Data:
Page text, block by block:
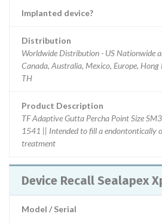
Implanted device?
Distribution
Worldwide Distribution - US Nationwide
Canada, Australia, Mexico, Europe, Hong
TH
Product Description
TF Adaptive Gutta Percha Point Size
1541 || Intended to fill a endontontically
treatment
Device Recall
Model / Serial
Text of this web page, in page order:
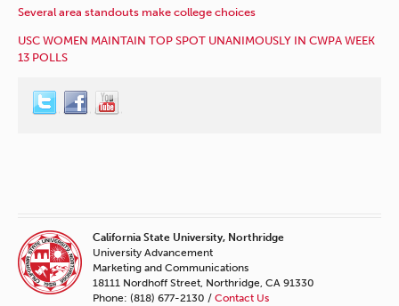
Several area standouts make college choices
USC WOMEN MAINTAIN TOP SPOT UNANIMOUSLY IN CWPA WEEK
13 POLLS
California State University, Northridge
University Advancement
Marketing and Communications
18111 Nordhoff Street, Northridge, CA 91330
Phone: (818) 677-2130 / Contact Us
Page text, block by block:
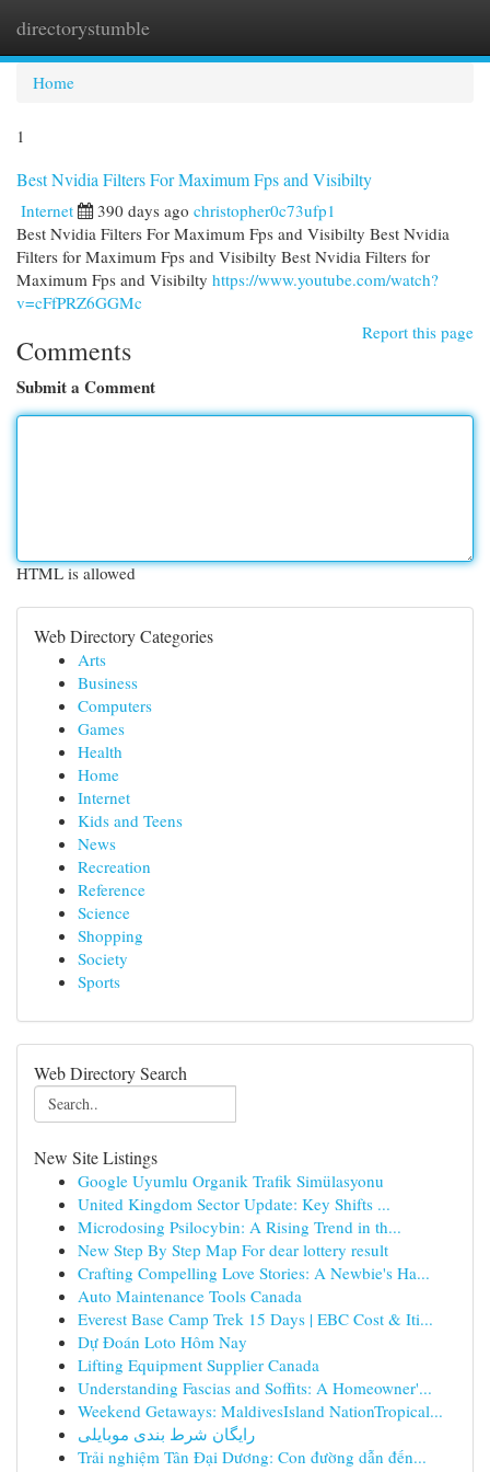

Problem requirements: Reprint every record exactly and skip the pictures.

Answer section:
Page text, block by block:
Implanted device?
Distribution
Worldwide Distribution - US Nationwide
Canada, Australia, Mexico, Europe, Hong
TH
Product Description
TF Adaptive Gutta Percha Point Size
1541 || Intended to fill a endontontically
treatment
Device Recall
Model / Serial
Text of this web page, in page order:
Several area standouts make college choices
USC WOMEN MAINTAIN TOP SPOT UNANIMOUSLY IN CWPA WEEK
13 POLLS
California State University, Northridge
University Advancement
Marketing and Communications
18111 Nordhoff Street, Northridge, CA 91330
Phone: (818) 677-2130 / Contact Us
Page text, block by block:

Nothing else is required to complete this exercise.